§ **Exercise details**: Please list all lines of the material below in which the string "створення" occurs.

§ **Excerpted records**:
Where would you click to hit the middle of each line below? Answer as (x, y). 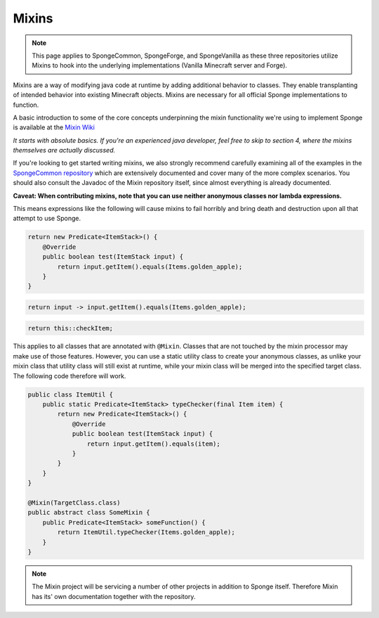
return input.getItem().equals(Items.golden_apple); (150, 266)
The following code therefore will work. (69, 375)
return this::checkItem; (71, 328)
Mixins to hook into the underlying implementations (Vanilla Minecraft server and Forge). (160, 65)
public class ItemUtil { (71, 394)
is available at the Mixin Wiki (54, 127)
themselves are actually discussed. (64, 150)
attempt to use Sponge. (47, 219)
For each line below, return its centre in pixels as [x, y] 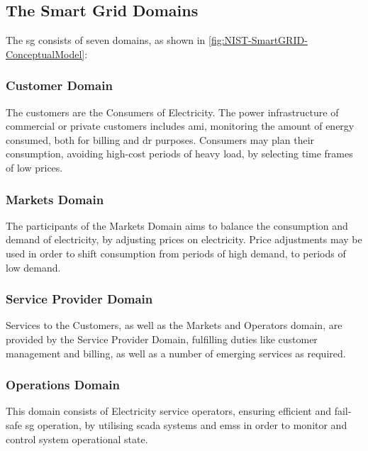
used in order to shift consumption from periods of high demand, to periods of [176, 253]
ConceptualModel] [45, 54]
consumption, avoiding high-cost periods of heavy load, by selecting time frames [179, 154]
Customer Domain [59, 85]
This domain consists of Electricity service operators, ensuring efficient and [169, 411]
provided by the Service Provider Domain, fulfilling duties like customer [162, 339]
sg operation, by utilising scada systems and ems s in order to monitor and [186, 424]
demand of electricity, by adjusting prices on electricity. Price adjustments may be [184, 239]
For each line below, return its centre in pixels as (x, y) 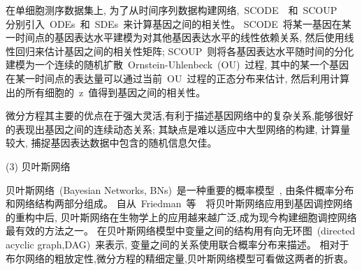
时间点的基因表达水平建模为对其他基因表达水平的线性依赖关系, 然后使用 (180, 37)
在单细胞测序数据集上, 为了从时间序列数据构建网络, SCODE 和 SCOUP (172, 10)
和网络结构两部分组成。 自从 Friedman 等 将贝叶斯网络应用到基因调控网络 (179, 203)
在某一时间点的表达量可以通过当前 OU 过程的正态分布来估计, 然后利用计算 (178, 78)
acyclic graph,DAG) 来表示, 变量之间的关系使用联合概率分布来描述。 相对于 (178, 244)
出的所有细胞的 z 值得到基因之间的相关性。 (106, 92)
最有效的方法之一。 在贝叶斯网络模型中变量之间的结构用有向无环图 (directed (181, 231)
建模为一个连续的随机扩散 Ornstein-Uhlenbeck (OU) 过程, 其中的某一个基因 (177, 65)
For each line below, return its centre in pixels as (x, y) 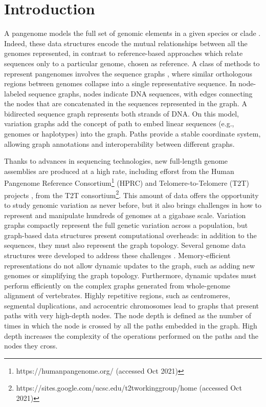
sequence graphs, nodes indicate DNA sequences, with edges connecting (140, 93)
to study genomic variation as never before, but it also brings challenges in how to (133, 205)
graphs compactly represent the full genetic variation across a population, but (126, 225)
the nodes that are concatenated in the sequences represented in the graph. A (126, 103)
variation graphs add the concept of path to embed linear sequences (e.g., (119, 123)
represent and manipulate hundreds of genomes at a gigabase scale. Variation (125, 215)
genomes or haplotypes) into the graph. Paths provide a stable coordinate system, (132, 134)
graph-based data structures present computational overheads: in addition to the (130, 235)
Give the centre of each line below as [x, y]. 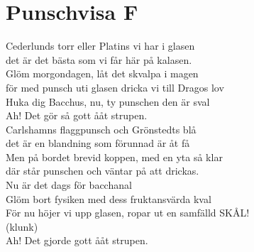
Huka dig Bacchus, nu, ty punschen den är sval [108, 101]
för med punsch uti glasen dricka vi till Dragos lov [115, 87]
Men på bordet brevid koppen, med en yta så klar [114, 157]
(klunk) [22, 226]
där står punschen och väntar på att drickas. [103, 171]
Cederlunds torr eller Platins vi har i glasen [100, 46]
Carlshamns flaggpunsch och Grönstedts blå [101, 129]
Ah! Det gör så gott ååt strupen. [77, 115]
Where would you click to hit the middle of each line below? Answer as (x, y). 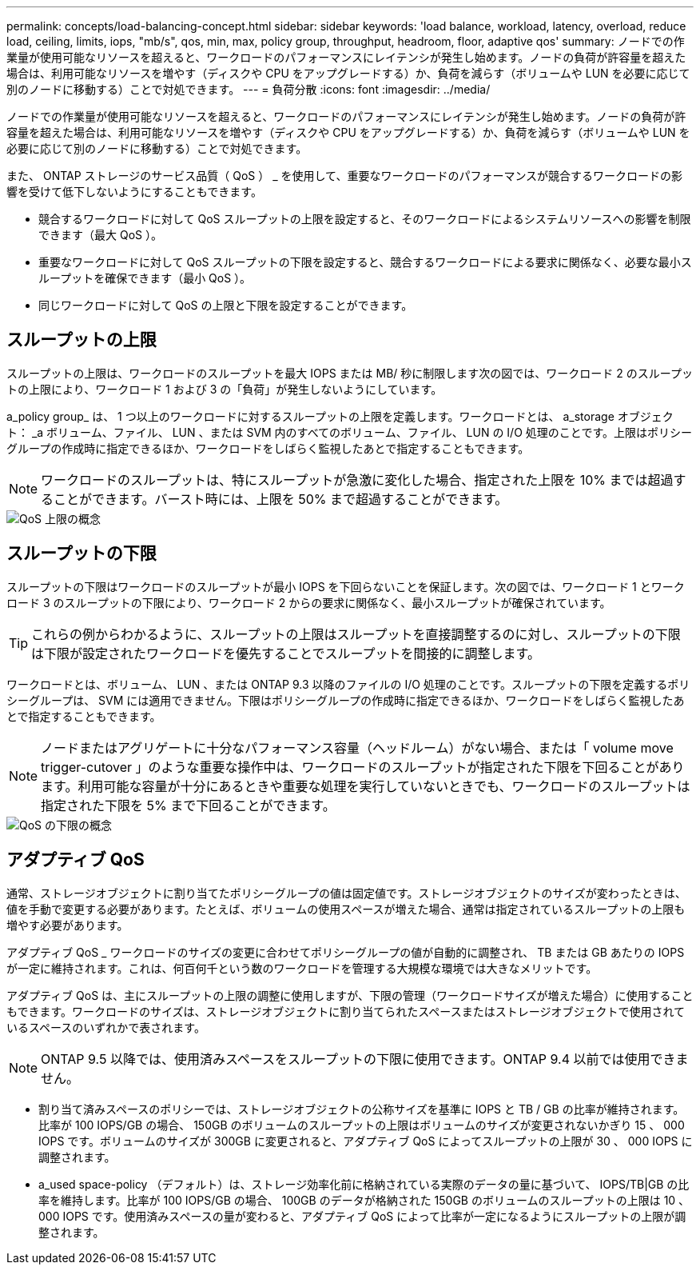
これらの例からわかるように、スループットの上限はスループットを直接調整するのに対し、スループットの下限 (356, 634)
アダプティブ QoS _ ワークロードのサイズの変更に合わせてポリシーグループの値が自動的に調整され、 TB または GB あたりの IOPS (346, 952)
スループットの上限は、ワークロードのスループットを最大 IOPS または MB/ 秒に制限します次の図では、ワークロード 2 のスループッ (350, 373)
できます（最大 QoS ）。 (100, 235)
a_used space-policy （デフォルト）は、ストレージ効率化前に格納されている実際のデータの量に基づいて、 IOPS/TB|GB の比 (364, 1184)
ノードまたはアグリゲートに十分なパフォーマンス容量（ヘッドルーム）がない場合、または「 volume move (357, 747)
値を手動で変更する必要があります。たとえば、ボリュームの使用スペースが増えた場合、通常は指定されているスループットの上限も (346, 909)
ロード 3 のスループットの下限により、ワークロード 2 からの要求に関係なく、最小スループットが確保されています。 (309, 602)
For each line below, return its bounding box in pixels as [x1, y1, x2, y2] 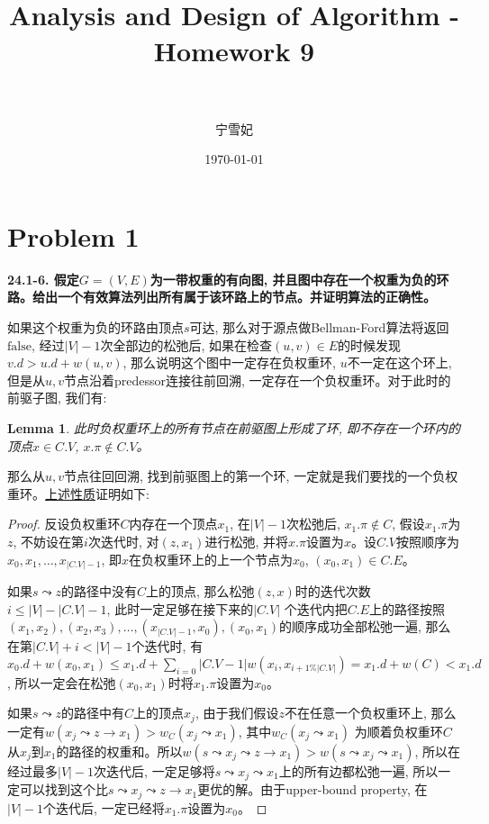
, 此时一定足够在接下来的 [106, 599, 254, 618]
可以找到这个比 [19, 780, 108, 799]
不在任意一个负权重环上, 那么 [284, 703, 457, 722]
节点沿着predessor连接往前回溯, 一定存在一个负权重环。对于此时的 [64, 370, 451, 389]
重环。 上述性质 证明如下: [7, 484, 149, 503]
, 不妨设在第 [13, 531, 85, 550]
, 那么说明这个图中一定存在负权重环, [122, 353, 336, 372]
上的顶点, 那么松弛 [146, 582, 255, 601]
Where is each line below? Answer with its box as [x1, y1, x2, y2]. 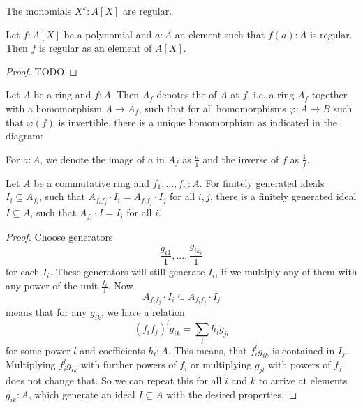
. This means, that [168, 342, 247, 357]
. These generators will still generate [50, 264, 205, 279]
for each [6, 264, 40, 279]
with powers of [267, 357, 331, 372]
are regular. [122, 3, 172, 17]
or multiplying [191, 357, 252, 372]
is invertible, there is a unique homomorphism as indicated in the [58, 114, 337, 129]
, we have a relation [101, 304, 185, 319]
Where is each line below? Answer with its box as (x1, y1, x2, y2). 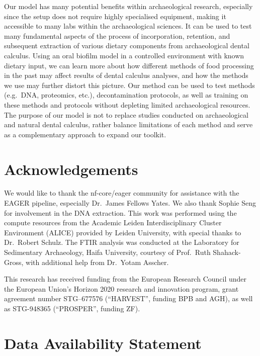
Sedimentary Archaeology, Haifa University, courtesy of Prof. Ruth (4, 247, 211, 257)
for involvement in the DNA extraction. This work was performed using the (4, 207, 237, 218)
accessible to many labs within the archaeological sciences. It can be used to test (4, 21, 252, 31)
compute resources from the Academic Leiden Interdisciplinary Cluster (4, 217, 222, 228)
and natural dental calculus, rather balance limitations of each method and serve (4, 119, 253, 130)
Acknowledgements (4, 158, 138, 179)
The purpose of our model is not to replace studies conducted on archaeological (4, 109, 248, 120)
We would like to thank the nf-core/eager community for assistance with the (4, 188, 239, 198)
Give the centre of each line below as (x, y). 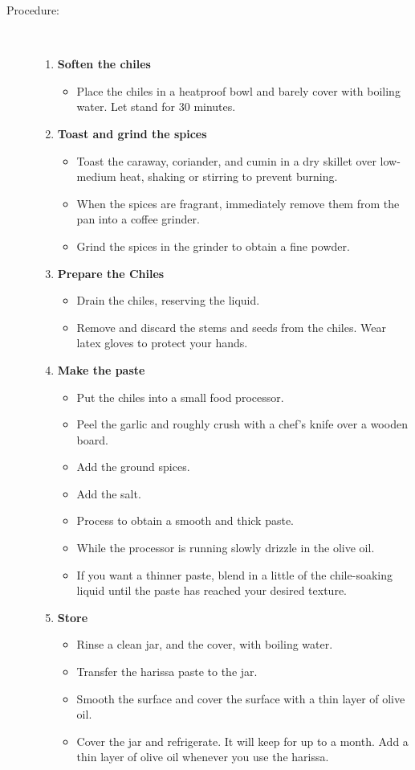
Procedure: (33, 10)
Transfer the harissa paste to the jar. (167, 672)
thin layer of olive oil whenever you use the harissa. (203, 757)
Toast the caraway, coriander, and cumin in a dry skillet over (226, 160)
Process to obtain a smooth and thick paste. (185, 520)
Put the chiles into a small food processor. (180, 397)
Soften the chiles (104, 64)
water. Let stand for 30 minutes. (156, 106)
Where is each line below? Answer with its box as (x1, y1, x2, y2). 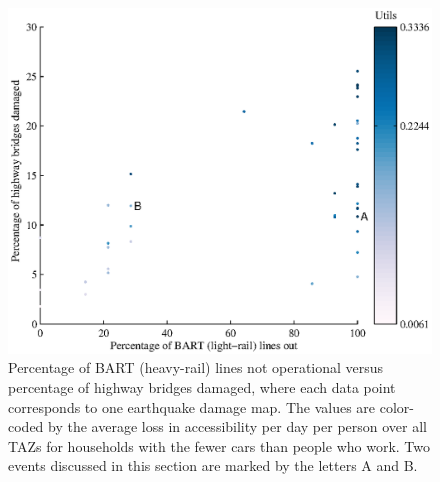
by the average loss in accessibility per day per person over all (48, 416, 427, 437)
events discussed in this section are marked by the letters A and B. (8, 455, 418, 476)
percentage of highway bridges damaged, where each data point (8, 376, 396, 397)
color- (379, 396, 414, 417)
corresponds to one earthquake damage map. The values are (8, 396, 376, 417)
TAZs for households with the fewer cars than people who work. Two (8, 435, 431, 456)
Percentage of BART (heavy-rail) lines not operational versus (8, 357, 384, 378)
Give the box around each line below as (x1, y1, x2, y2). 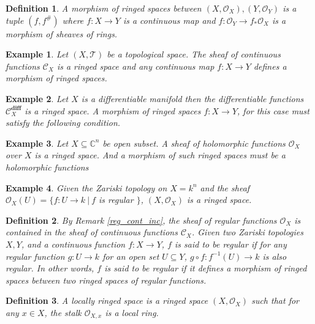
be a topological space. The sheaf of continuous (107, 48, 281, 61)
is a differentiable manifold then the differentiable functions (81, 92, 304, 105)
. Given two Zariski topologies (191, 226, 304, 238)
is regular (99, 193, 134, 206)
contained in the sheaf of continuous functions (6, 226, 178, 238)
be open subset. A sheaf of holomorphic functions (102, 136, 286, 149)
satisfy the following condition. (6, 116, 121, 129)
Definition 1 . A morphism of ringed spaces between (6, 2, 202, 14)
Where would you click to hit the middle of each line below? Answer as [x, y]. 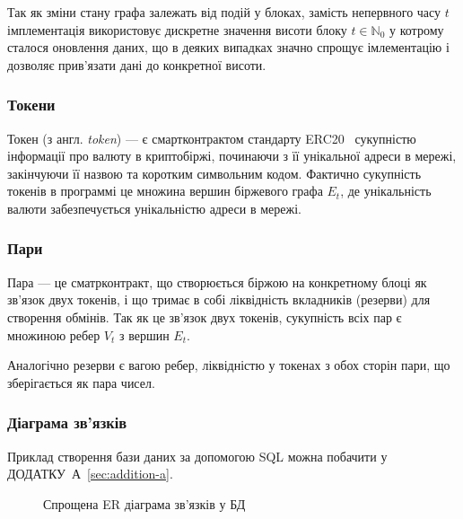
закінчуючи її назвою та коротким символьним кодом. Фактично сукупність [214, 173]
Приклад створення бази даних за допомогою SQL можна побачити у [197, 456]
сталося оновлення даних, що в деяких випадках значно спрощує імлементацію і [228, 47]
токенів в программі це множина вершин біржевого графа [165, 191]
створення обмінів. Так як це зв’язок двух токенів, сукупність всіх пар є [205, 317]
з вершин [144, 334]
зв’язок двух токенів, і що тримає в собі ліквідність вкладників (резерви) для [219, 299]
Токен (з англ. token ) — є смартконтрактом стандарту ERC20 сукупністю [212, 138]
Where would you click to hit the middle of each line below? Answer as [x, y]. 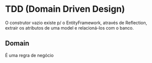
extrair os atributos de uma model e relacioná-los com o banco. [69, 28]
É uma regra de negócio [30, 55]
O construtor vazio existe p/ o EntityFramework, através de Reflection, [76, 23]
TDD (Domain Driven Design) [65, 9]
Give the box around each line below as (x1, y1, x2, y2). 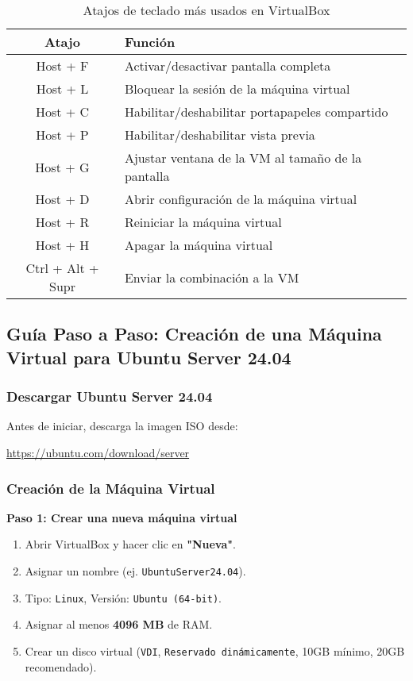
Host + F (36, 56, 89, 75)
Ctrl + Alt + (25, 259, 99, 277)
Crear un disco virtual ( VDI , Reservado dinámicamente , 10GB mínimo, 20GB (25, 642, 405, 659)
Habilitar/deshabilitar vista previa (124, 125, 315, 144)
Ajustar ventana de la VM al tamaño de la (124, 148, 362, 167)
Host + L (36, 79, 89, 98)
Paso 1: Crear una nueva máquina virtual (6, 509, 237, 525)
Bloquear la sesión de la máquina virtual (124, 79, 350, 98)
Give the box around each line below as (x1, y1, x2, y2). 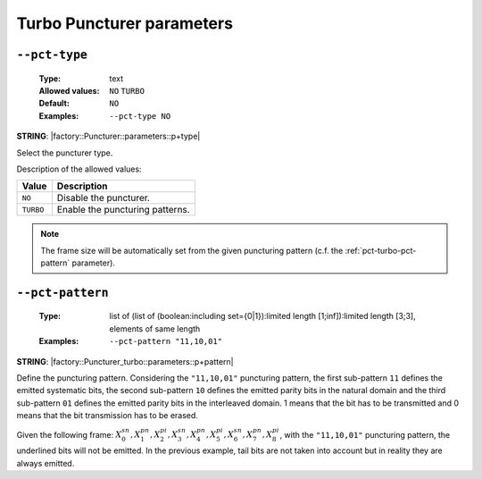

§ **Output of the exercise**:
Приклад створення бази даних за допомогою SQL можна побачити у [197, 456]
створення обмінів. Так як це зв’язок двух токенів, сукупність всіх пар є [205, 317]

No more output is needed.